Ketua Federal Reserve Kevin Warsh menyisihkan seluruh bagian pidatonya di pertemuan tahunan Jackson Hole untuk kecerdasan buatan. Ia tidak memberikan sinyal suku bunga di bagian ini, tetapi menekankan dampak AI terhadap pertumbuhan ekonomi, investasi perusahaan, dan penilaian kebijakan moneter.
Pertumbuhan pengeluaran modal menunjukkan pembangunan AI
Warsh mengatakan bahwa penilaian "stagnasi jangka panjang" yang lama berlaku setelah krisis keuangan sedang kehilangan daya relevansinya. Menurutnya, pengeluaran modal perusahaan selama empat kuartal terakhir tumbuh sekitar 9% secara tahunan, tingkat tercepat sejak 2021, dengan lebih dari setengahnya terkait dengan infrastruktur dasar AI. Daripada fokus pada skala pengeluaran itu sendiri, ia lebih memperhatikan apakah pertumbuhan tersebut masih terus mempercepat.
Laboratorium utama memiliki penjualan tahunan melebihi seratus miliar dolar AS
Warsh menyatakan bahwa kemajuan AI berlangsung lebih cepat daripada yang diperkirakan oleh pendukung paling optimis beberapa tahun lalu. Ia percaya bahwa pertumbuhan potensial yang lebih tinggi sedang muncul.
Dia juga memberikan sejumlah data pasar: penjualan token tahunan dari dua laboratorium AI teratas telah melebihi 100 miliar dolar AS, meningkat lebih dari 500% dibandingkan satu tahun lalu. Dalam pernyataannya, pengguna membeli token untuk menggunakan model, yang telah menjadi sumber pendapatan penting dalam komersialisasi AI.
- Pengeluaran modal perusahaan meningkat sekitar 9% dalam empat kuartal terakhir.
- Di antaranya, lebih dari setengah pertumbuhan terkait dengan pembangunan AI
- Dua laboratorium teratas memiliki penjualan token tahunan melebihi 100 miliar dolar AS
The Fed views AI as a new variable
Warsh mengatakan bahwa Federal Reserve secara ketat memantau perubahan pasar di ekosistem AI, dan telah menganggap AI sebagai "variabel baru," bahkan mungkin faktor produksi baru. Pernyataan ini berarti bahwa AI tidak lagi hanya menjadi topik industri teknologi, tetapi berpotensi memengaruhi kecepatan pertumbuhan yang dapat ditanggung ekonomi, serta tingkat suku bunga yang seharusnya.
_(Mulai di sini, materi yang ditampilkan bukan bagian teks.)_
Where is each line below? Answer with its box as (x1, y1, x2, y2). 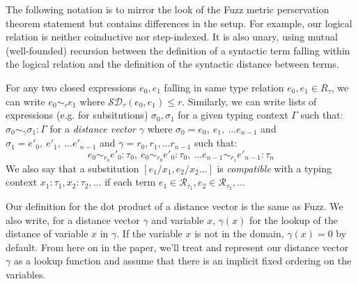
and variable (151, 212, 204, 227)
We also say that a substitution (6, 160, 139, 175)
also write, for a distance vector (6, 212, 140, 227)
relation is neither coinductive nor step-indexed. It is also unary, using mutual (6, 29, 338, 44)
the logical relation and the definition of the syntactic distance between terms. (6, 57, 339, 71)
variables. (6, 267, 46, 282)
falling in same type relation (164, 80, 284, 94)
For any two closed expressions (6, 80, 137, 94)
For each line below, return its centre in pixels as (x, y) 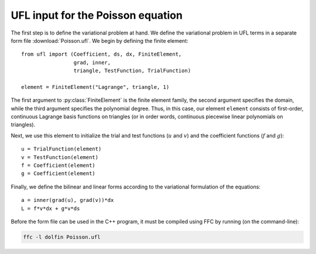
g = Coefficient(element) (59, 174)
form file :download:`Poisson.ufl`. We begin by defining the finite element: (99, 40)
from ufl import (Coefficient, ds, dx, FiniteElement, (102, 54)
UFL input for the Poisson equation (97, 15)
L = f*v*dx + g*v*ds (51, 208)
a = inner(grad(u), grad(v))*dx (68, 200)
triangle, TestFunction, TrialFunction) (132, 71)
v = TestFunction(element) (60, 157)
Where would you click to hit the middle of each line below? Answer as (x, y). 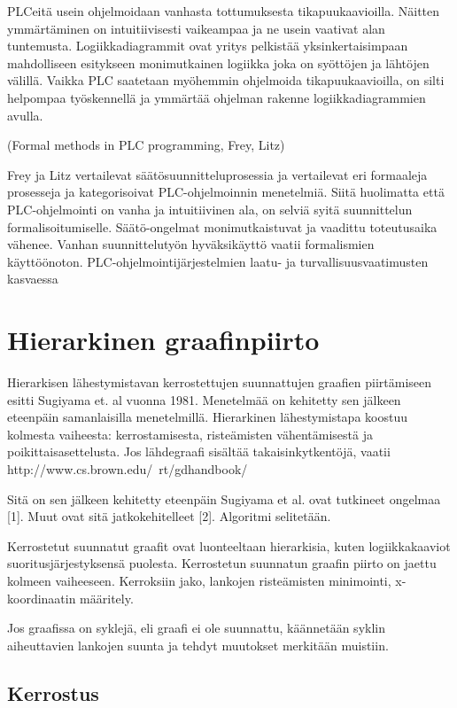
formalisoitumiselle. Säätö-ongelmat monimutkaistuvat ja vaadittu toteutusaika (222, 226)
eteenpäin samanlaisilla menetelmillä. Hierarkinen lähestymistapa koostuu (207, 417)
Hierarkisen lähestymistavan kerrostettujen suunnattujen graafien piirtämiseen (220, 382)
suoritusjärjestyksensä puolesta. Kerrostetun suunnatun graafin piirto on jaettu (222, 563)
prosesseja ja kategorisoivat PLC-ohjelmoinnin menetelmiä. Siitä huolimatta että (226, 192)
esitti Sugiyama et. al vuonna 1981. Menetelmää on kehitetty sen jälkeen (204, 399)
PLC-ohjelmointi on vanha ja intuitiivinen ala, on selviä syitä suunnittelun (210, 209)
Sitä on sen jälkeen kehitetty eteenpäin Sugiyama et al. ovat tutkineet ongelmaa (224, 498)

Dia mengajukan beberapa pertanyaan yang belum terjawab, termasuk apakah AI akan terus meningkatkan produktivitas keseluruhan masyarakat, kapan perubahan ini akan terjadi, dan apakah penggunaan token merupakan pelengkap atau pengganti tenaga kerja. Warsh tidak memberikan jawaban, tetapi menyatakan bahwa kelompok kerja internal Federal Reserve mengenai "produktivitas dan lapangan kerja" sedang mempelajari masalah-masalah ini.
Menambah nilai atau terus berkonsentrasi pada beberapa segmen saja
Warsh juga menyebutkan bahwa keuntungan yang dihasilkan oleh AI tidak tentu akan didistribusikan secara merata sepanjang rantai pasokan. Masalah penting adalah, nilai tambah baru akan lebih banyak mengalir kepada pemegang aset langka seperti laboratorium AI, produsen chip, perusahaan energi, dan penyedia layanan cloud.
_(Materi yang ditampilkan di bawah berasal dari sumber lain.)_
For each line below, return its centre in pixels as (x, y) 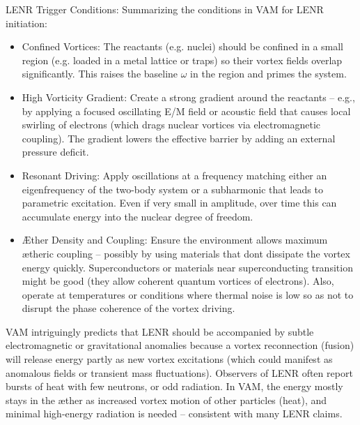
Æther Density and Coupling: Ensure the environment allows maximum (175, 240)
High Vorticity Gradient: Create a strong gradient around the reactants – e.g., (188, 97)
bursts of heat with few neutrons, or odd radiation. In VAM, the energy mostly (174, 386)
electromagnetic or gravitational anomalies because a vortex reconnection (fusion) (180, 345)
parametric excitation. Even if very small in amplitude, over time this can (179, 203)
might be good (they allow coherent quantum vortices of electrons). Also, (178, 281)
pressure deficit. (55, 152)
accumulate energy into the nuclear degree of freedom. (138, 216)
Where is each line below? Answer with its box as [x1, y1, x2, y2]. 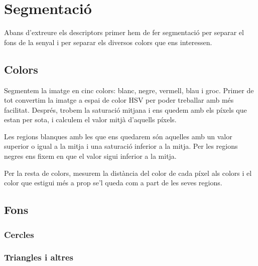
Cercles [4, 228, 34, 240]
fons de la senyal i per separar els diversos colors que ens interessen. [4, 37, 212, 47]
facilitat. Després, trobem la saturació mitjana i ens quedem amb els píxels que [4, 104, 247, 115]
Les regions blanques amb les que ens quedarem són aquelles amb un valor [4, 131, 232, 141]
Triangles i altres [4, 251, 73, 263]
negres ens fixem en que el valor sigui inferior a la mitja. [4, 151, 177, 161]
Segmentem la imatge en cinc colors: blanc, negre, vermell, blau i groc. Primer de [4, 85, 254, 95]
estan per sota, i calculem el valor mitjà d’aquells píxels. [4, 114, 177, 125]
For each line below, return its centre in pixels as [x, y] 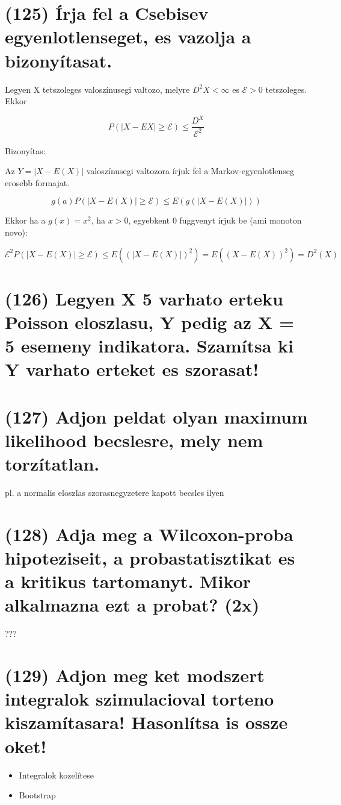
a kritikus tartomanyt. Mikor [128, 581]
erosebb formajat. [37, 182]
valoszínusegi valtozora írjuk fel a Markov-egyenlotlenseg [190, 171]
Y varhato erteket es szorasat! [132, 369]
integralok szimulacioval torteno [140, 699]
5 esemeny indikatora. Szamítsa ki [149, 346]
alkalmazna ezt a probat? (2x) [132, 605]
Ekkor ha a [25, 220]
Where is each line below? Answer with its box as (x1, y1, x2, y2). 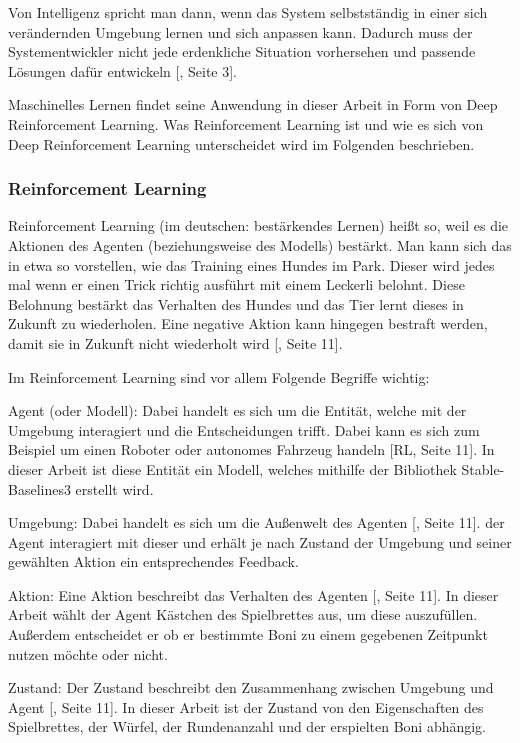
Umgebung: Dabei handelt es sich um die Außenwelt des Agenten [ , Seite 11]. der (8, 512, 505, 533)
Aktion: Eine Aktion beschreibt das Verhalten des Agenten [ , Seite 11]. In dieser (8, 584, 499, 605)
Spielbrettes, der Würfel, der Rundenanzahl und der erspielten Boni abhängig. (8, 716, 487, 737)
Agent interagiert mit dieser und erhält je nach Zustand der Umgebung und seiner (8, 531, 512, 552)
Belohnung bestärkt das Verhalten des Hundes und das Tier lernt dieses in (8, 293, 464, 314)
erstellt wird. (75, 478, 154, 499)
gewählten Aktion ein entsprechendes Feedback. (8, 551, 299, 572)
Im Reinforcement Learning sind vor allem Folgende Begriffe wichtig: (8, 366, 430, 387)
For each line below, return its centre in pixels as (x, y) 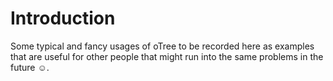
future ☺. (30, 67)
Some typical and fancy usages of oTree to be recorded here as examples (162, 46)
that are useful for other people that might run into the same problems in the (167, 56)
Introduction (63, 18)
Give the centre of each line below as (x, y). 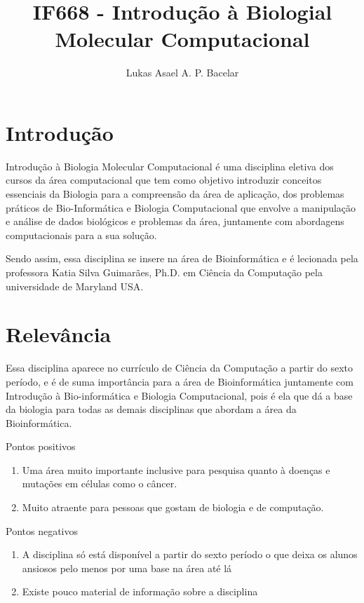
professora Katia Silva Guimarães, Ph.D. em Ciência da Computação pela (164, 272)
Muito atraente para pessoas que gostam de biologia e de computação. (173, 507)
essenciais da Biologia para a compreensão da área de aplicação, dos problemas (175, 194)
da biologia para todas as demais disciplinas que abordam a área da (151, 409)
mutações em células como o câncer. (100, 483)
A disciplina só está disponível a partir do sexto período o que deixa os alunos (190, 554)
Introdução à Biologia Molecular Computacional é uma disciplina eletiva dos (170, 166)
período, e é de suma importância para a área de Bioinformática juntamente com (180, 381)
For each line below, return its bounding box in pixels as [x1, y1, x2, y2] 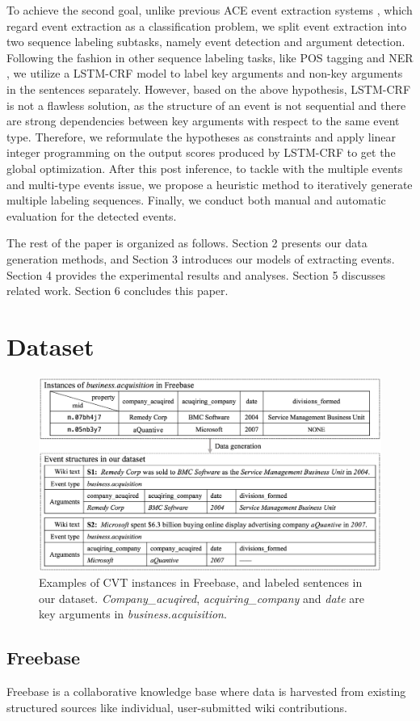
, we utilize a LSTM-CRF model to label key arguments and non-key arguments [6, 65, 403, 82]
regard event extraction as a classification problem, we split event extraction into [6, 17, 407, 34]
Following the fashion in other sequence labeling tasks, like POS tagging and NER [6, 48, 414, 65]
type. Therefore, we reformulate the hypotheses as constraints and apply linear [6, 128, 397, 145]
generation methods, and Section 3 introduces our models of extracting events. [6, 250, 395, 267]
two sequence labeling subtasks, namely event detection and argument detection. [6, 33, 405, 50]
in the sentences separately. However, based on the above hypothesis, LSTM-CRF [6, 80, 411, 97]
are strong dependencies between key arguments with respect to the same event [6, 112, 400, 129]
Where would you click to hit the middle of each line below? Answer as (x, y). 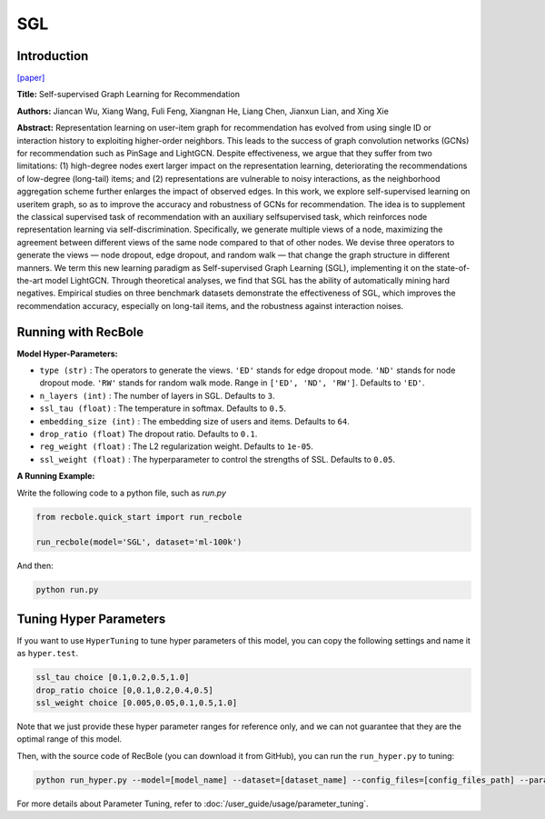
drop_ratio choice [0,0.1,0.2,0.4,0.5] (124, 690)
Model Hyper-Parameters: (67, 354)
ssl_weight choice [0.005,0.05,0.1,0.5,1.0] (137, 703)
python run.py (67, 590)
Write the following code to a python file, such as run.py (122, 493)
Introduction (53, 56)
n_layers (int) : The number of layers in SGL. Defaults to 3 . (157, 395)
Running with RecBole (80, 332)
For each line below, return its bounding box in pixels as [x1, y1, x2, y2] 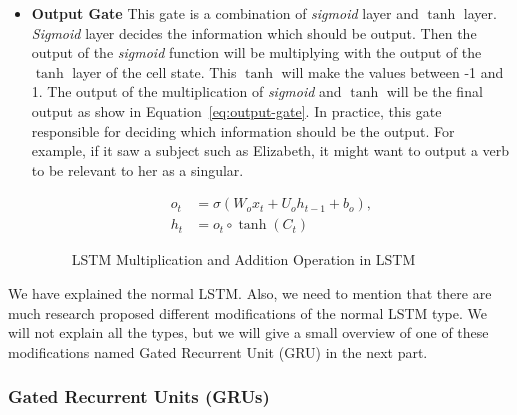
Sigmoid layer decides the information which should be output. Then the [31, 22, 477, 43]
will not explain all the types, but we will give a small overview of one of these [8, 322, 489, 343]
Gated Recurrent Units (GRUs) [8, 384, 270, 409]
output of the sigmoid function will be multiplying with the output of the [31, 42, 482, 63]
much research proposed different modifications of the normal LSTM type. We [8, 302, 487, 323]
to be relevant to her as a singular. [31, 159, 244, 180]
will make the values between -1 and [281, 61, 504, 82]
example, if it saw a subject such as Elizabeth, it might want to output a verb [31, 140, 510, 161]

Artikel tersebut juga mengutip laporan keuangan terbaru NVIDIA sebagai referensi nyata. NVIDIA melaporkan pendapatan kuartalan mencapai rekor sebesar 96,2 miliar dolar AS, serta mengungkapkan komitmen masa depan terkait infrastruktur AI senilai 366 miliar dolar AS. Ini menunjukkan bahwa investasi AI masih terkonsentrasi cepat pada beberapa inti utama.
Informasi tambahan: Artikel tersebut juga mengutip laporan sebelumnya yang menyatakan bahwa sekitar 95% perusahaan AI generatif sedang gagal, yang bertentangan dengan tren perusahaan chip dan infrastruktur cloud terkemuka yang menyerap lebih banyak keuntungan.